(Excerpts from a dataset)
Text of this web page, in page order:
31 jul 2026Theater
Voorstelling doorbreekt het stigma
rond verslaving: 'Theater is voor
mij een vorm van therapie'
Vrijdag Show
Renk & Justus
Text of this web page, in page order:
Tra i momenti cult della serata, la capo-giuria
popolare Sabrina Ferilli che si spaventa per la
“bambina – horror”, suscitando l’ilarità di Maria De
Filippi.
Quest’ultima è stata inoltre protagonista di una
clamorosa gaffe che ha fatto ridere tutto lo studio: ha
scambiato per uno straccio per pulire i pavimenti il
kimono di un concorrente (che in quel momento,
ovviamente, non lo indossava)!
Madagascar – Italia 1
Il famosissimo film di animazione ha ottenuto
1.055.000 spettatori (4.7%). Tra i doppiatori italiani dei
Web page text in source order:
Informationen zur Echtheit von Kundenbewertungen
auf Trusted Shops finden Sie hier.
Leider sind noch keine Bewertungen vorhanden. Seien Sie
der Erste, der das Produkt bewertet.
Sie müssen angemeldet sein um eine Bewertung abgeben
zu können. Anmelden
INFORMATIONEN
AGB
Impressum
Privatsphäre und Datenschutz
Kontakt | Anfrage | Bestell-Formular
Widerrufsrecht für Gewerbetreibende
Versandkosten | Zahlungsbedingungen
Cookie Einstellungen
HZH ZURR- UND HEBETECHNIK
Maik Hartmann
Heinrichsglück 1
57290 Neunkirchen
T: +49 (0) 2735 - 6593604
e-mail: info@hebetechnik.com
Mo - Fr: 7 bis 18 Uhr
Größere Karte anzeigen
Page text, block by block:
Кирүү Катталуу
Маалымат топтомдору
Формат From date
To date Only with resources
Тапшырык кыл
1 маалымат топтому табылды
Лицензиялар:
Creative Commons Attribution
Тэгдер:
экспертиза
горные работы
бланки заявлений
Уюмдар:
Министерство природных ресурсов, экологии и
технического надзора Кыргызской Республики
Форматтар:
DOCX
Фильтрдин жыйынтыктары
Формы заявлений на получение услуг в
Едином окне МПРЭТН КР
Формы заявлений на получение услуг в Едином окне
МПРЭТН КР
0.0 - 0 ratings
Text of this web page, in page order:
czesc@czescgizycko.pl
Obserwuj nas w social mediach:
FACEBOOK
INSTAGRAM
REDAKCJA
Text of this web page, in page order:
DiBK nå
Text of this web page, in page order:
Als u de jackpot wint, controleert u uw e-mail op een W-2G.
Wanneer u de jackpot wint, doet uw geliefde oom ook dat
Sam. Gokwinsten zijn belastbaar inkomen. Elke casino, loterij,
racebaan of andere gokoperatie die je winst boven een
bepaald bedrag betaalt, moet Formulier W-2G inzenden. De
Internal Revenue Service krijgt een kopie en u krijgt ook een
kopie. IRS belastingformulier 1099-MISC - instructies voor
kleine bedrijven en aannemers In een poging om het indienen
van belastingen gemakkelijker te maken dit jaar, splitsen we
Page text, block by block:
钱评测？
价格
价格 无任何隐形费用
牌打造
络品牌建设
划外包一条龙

--

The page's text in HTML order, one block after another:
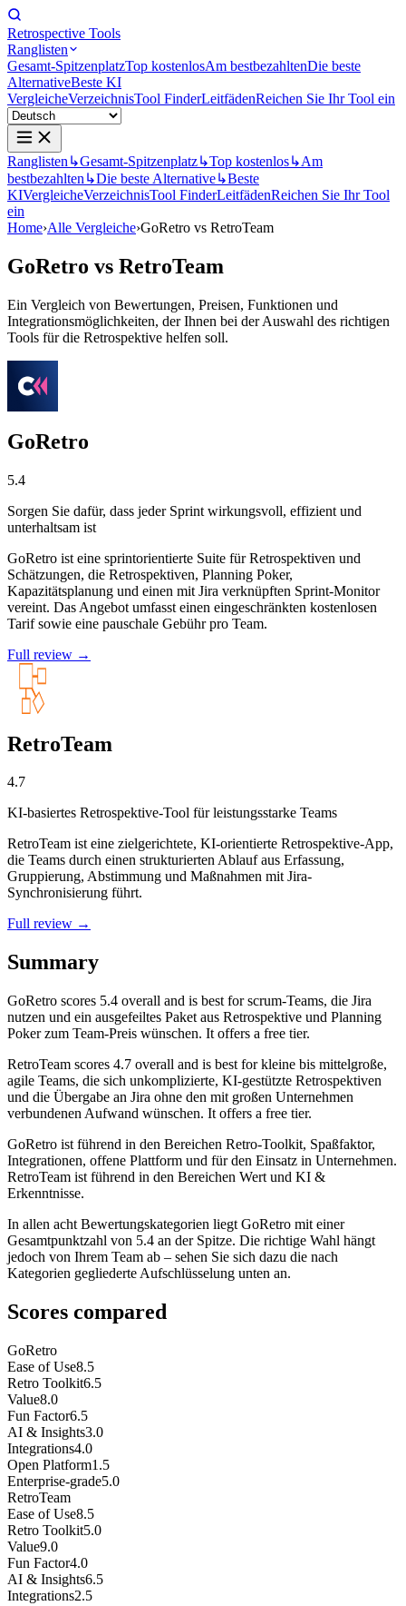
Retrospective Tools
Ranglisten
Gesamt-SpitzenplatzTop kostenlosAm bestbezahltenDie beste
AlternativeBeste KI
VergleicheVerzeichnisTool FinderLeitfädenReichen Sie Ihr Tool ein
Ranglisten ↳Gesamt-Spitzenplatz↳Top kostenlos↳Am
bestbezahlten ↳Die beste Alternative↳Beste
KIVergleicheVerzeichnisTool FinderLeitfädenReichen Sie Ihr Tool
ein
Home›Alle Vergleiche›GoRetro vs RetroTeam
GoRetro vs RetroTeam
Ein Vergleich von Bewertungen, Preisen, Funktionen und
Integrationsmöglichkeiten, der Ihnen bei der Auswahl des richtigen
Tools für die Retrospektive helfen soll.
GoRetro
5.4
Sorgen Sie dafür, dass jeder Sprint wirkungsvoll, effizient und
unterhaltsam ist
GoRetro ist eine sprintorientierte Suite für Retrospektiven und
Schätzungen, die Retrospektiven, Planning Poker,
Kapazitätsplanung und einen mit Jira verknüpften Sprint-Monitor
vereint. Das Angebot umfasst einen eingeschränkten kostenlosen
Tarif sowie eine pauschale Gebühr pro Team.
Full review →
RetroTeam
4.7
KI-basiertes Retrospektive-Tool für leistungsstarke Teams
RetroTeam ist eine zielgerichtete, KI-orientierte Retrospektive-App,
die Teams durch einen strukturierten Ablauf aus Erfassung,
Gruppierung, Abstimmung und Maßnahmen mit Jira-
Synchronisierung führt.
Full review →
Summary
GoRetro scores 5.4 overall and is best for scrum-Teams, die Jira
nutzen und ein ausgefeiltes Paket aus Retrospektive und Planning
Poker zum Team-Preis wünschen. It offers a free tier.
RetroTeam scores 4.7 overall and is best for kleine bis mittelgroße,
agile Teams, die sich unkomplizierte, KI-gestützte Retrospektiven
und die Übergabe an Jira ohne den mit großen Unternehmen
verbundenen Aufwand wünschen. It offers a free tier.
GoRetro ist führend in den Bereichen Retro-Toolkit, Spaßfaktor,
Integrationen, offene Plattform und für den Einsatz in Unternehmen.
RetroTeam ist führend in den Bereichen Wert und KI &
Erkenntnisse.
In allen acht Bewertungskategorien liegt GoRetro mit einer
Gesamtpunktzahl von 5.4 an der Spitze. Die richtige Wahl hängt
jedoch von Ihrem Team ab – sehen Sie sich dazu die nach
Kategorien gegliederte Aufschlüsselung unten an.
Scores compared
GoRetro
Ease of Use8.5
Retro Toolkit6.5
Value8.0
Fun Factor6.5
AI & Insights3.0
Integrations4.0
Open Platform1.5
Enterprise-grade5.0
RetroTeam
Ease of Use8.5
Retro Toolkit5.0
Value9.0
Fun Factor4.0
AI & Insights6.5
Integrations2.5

* * *

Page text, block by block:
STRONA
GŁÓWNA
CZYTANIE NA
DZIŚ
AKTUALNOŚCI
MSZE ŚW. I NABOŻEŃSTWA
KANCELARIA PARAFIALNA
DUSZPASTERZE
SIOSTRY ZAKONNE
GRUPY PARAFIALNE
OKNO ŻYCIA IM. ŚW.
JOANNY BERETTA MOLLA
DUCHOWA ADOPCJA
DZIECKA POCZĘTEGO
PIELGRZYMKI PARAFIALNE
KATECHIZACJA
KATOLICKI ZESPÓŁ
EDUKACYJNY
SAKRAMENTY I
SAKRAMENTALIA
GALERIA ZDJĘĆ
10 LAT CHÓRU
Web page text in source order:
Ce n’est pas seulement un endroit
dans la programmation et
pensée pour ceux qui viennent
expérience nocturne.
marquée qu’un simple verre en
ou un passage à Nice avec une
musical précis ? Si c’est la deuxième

- **What needs to be done**:
Copy, exactly and only, the lines above that begin with the one containing "Retro Toolkit6.5" and finish with the one containing "Integrations2.5".

- **Response for this exercise**:
Retro Toolkit6.5
Value8.0
Fun Factor6.5
AI & Insights3.0
Integrations4.0
Open Platform1.5
Enterprise-grade5.0
RetroTeam
Ease of Use8.5
Retro Toolkit5.0
Value9.0
Fun Factor4.0
AI & Insights6.5
Integrations2.5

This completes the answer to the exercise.